Segment Open

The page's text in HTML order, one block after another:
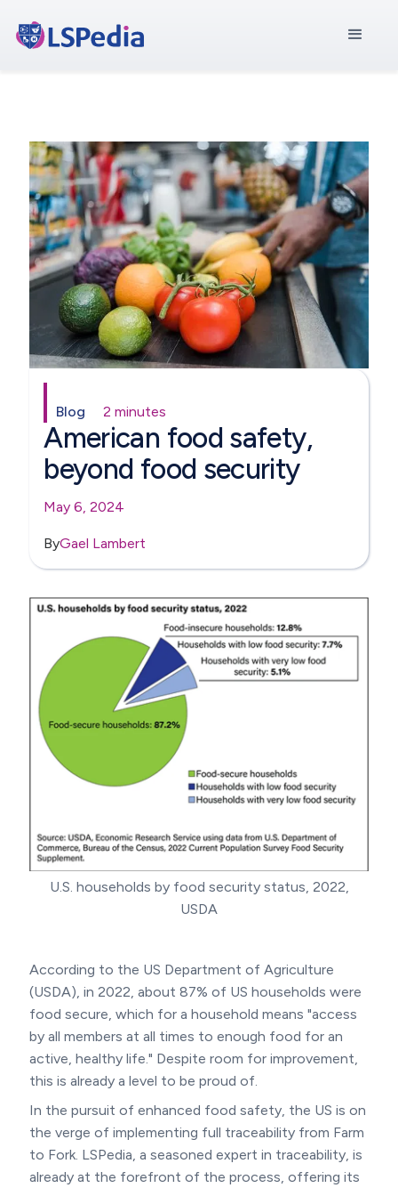
Blog 2 minutes
American food safety,
beyond food security
May 6, 2024
ByGael Lambert
U.S. households by food security status, 2022,
USDA
According to the US Department of Agriculture
(USDA), in 2022, about 87% of US households were
food secure, which for a household means "access
by all members at all times to enough food for an
active, healthy life." Despite room for improvement,
this is already a level to be proud of.
In the pursuit of enhanced food safety, the US is on
the verge of implementing full traceability from Farm
to Fork. LSPedia, a seasoned expert in traceability, is
already at the forefront of the process, offering its

Segment Closed

*EXERCISE AIM*:
From the first line to the last, print the records exactly; leave out the pictures.

*RESULT FOR THIS TASK*:
The page's text in HTML order, one block after another:
Blog 2 minutes
American food safety,
beyond food security
May 6, 2024
ByGael Lambert
U.S. households by food security status, 2022,
USDA
According to the US Department of Agriculture
(USDA), in 2022, about 87% of US households were
food secure, which for a household means "access
by all members at all times to enough food for an
active, healthy life." Despite room for improvement,
this is already a level to be proud of.
In the pursuit of enhanced food safety, the US is on
the verge of implementing full traceability from Farm
to Fork. LSPedia, a seasoned expert in traceability, is
already at the forefront of the process, offering its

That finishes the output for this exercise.